Task specificity: Models trained for specific tasks like text-to-video might not generalize well to other tasks like image-to-video.
Paired data dependence: Requiring large amounts of paired data hinders flexibility and adaptation to new scenarios.
Approach:
VideoPoet uses a hierarchical LLM architecture with several key components:
Transformer encoder: Processes the input text or image, extracting semantic representations.
Hierarchical decoder: Generates video frames progressively, starting with low-resolution and refining details in higher resolutions.
Motion prediction module: Employs recurrent neural networks with attention mechanisms to capture temporal dependencies and generate coherent motion sequences.
Audio generation module (optional): Analyzes video content and generates corresponding audio using separate neural networks.
Above approaches enable the following capabilities:
Zero-shot learning: Achieved through transfer learning from a massive text corpus pre-trained on language understanding tasks.
Multimodal capabilities: The model can handle various input modalities (text, image, video) and generate different output formats (video, audio).
Their website has a number of really good examples.
Libraries
SGLang is a structured generation language designed for large language models (LLMs). It makes your interaction with LLMs faster and more controllable by co-designing the frontend language and the runtime system.
The core features of SGLang include:
A Flexible Front-End Language: This allows for easy programming of LLM applications with multiple chained generation calls, advanced prompting techniques, control flow, multiple modalities, parallelism, and external interaction.
A High-Performance Runtime with RadixAttention: This feature significantly accelerates the execution of complex LLM programs by automatic KV cache reuse across multiple calls.

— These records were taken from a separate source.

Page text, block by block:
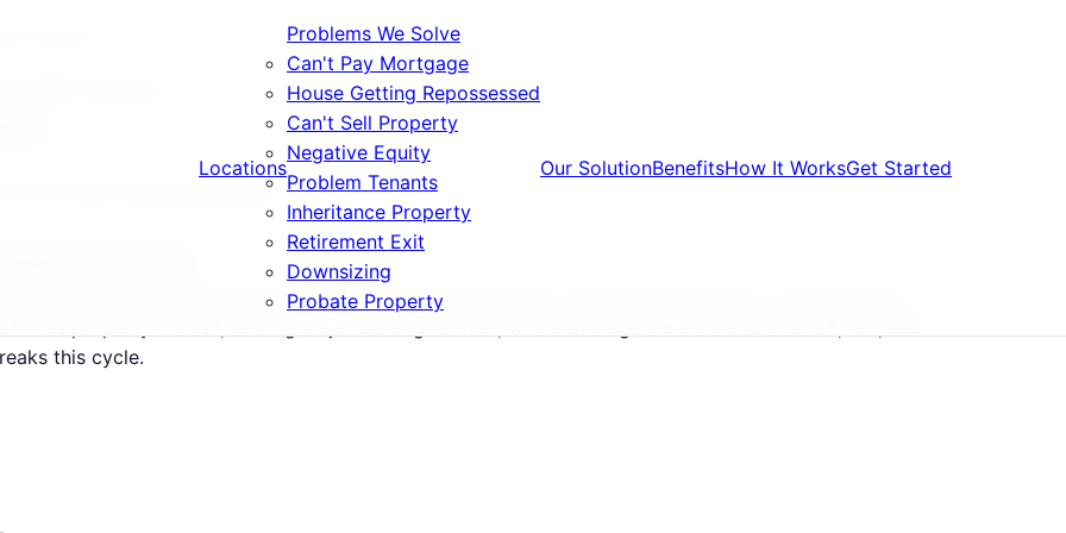
Locations
Problems We Solve
Can't Pay Mortgage
House Getting Repossessed
Can't Sell Property
Negative Equity
Problem Tenants
Inheritance Property
Retirement Exit
Downsizing
Probate Property
Our SolutionBenefitsHow It WorksGet Started
E15 and surrounding areas.
follow a predictable but devastating path: warning letters, formal default notice, court summons,
this cycle.

It also supports other common techniques like continuous batching and tensor parallelism.
Holodeck can generate diverse types of 3D environments (arcade, spa, museum), customize for styles (victorian, bohemian), and understand fine-grained requirements ("has a cat", "fan of Star Wars").
3D simulated environments play a critical role in Embodied AI, but their creation requires expertise and extensive manual effort, restricting their diversity and scope. To mitigate this limitation, we present Holodeck, a system that generates 3D environments to match a user-supplied prompt fully automatedly. Holodeck can generate diverse scenes, e.g., arcades, spas, and museums, adjust the designs for styles, and can capture the semantics of complex queries such as "apartment for a researcher with a cat" and "office of a professor who is a fan of Star Wars". Holodeck leverages a large language model (GPT-4) for common sense knowledge about what the scene might look like and uses a large collection of 3D assets from Objaverse to populate the scene with diverse objects. To address the challenge of positioning objects correctly, we prompt GPT-4 to generate spatial relational constraints between objects and then optimize the layout to satisfy those constraints.

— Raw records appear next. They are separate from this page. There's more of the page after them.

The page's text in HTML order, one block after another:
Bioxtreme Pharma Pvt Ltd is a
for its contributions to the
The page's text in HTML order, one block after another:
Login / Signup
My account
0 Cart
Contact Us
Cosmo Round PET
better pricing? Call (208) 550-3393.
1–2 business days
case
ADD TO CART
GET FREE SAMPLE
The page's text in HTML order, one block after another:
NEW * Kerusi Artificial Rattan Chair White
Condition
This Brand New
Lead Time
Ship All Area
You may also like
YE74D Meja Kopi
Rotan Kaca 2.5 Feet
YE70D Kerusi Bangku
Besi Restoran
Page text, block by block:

Code of Holodeck is available in GitHub.
PIA is a personalized image animation method which can generate videos with high motion controllability and strong text and image alignment.
Ragna is an open source RAG orchestration framework.

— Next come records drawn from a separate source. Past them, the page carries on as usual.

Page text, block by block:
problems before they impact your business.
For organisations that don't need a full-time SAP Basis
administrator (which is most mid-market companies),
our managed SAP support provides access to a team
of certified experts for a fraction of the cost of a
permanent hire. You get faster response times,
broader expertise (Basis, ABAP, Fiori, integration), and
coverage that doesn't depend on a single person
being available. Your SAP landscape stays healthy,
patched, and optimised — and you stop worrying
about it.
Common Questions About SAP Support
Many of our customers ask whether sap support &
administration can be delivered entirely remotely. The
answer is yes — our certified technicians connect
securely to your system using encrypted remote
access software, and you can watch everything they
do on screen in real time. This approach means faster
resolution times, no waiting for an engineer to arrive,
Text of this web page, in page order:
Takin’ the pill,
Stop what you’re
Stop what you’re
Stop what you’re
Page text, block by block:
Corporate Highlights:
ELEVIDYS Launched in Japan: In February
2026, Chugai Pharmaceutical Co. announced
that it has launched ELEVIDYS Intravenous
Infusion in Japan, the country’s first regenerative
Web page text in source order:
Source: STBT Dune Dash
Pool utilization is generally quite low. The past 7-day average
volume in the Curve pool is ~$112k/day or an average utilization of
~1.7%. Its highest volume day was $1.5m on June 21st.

With an intuitive API for quick experimentation and built-in tools for creating production-ready application, you can quickly leverage Large Language Models (LLMs) for your work. The code is available in GitHub.
⚔️ Chatbot Arena ⚔️ : Benchmarking LLMs in the Wild
FastChat is an open platform for training, serving, and evaluating large language model based chatbots.
FastChat powers Chatbot Arena (https://chat.lmsys.org/), serving over 6 million chat requests for 50+ LLMs.
Arena has collected over 100K human votes from side-by-side LLM battles to compile an online LLM Elo leaderboard.
FastChat's core features include:
The training and evaluation code for state-of-the-art models (e.g., Vicuna, MT-Bench).
A distributed multi-model serving system with web UI and OpenAI-compatible RESTful APIs.
LobeChat is an open-source, high-performance chatbot framework
that supports speech synthesis, multimodal, and extensible (Function Call) plugin system.